El psicoanálisis, nunca se subrayará bastante, se propone comprender comportamientos dados, en el seno de un grupo específico que representa la familia. Y cuando se trata de una neurosis vivida por un adulto, la tarea del analista es encontrar, en la nueva estructura psíquica, una analogía con tales elementos infantiles, una repetición, una copia de conflictos incubados en el seno de la constelación familiar. En todos estos casos, se considera a la familia «como objeto y circunstancia psíquicas»1.
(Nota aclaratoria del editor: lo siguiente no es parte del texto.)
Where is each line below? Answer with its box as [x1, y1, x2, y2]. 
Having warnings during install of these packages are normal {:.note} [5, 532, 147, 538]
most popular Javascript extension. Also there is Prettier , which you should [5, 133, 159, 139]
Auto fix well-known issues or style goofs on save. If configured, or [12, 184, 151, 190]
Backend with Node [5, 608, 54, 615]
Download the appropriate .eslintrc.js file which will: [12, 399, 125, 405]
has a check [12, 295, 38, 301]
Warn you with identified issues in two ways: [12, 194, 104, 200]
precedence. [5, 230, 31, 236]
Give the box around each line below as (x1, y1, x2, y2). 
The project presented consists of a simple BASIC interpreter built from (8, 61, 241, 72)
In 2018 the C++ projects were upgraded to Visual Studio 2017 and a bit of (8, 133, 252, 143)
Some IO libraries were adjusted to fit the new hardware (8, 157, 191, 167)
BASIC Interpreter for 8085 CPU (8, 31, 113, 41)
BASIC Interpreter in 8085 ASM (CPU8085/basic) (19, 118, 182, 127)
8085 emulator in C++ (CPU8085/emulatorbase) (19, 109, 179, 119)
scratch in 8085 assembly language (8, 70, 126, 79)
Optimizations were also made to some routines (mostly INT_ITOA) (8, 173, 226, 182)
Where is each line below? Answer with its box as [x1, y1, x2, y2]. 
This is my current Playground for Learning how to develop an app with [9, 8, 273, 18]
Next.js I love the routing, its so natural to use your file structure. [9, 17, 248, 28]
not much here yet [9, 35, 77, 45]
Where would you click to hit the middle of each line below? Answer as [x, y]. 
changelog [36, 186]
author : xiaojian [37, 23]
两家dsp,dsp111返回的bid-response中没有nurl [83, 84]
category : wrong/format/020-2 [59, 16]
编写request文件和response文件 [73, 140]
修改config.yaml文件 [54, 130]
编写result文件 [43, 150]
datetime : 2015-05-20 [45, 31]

Aquí, en cualquier caso, los fenómenos se van a complicar de manera singular. La familia, en Europa, representa en efecto una cierta forma que tiene el mundo de ofrecerse al niño. La estructura familiar y la estructura nacional tienen relaciones estrechas. La militarización y la centralización de la autoridad en un país implican automáticamente un recrudecimiento de la autoridad paterna. En Europa y en todos los país llamados civilizados o civilizadores, la familia es un fragmento de la nación. El niño que sale del ambiente parental encuentra las mismas leyes, los mismos principios, los mismos valores. Un niño normal que haya crecido en una familia normal será un hombre normal2. No hay desproporción entre la vida familiar y la vida nacional. A la inversa, si evaluamos una sociedad cerrada, es decir, que haya sido protegida del flujo civilizador, encontramos las mismas estructuras descritas anteriormente. L’âme du pygmeée d’Afrique, del reverendo padre Trilles, por ejemplo, nos convence de esto; se siente en todo momento la necesidad de catolizar el alma negruzca, pero la descripción que se encuentra ahí de la cultura (esquemas culturales, persistencia de los ritos, supervivencia de los mitos) no da la impresión artificial de La philosophie bantoue.
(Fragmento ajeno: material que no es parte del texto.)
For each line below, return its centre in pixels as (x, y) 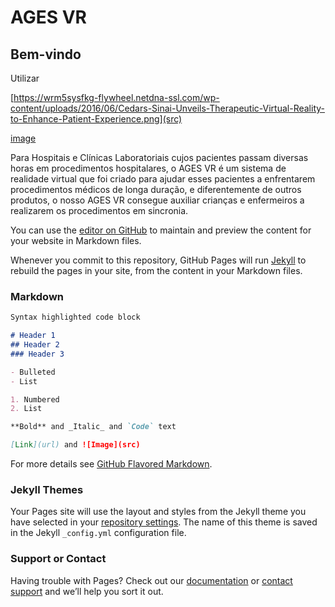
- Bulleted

En un caso como en el otro, hay proyección sobre el medio social de las características del medio familiar. Es verdad que los hijos de ladrones o bandidos, acostumbrados a una determinada legislación del clan, se sorprenderán al constatar que el resto del mundo se comporta de forma diferente, pero una nueva educación (a no ser que haya perversión o retraso [Heuyer])3 debería poder llevarlos a moralizar su visión, a socializarla.
Se percibe, en todos estos casos, que la morbidez se sitúa en el medio familiar. «La autoridad del Estado es para el individuo la reproducción de la autoridad familiar por la que ha sido modelado en su infancia. El individuo asimila las autoridades que encuentra ulteriormente a la autoridad parental: percibe el presente en términos del pasado. Como todos los otros comportamientos humanos, el comportamiento ante la autoridad es aprendido. Y es aprendido en el seno de una familia que se puede distinguir desde el punto de vista psicológico por su organización particular, es decir, por la forma en la que la autoridad se reparte y se ejerce»4.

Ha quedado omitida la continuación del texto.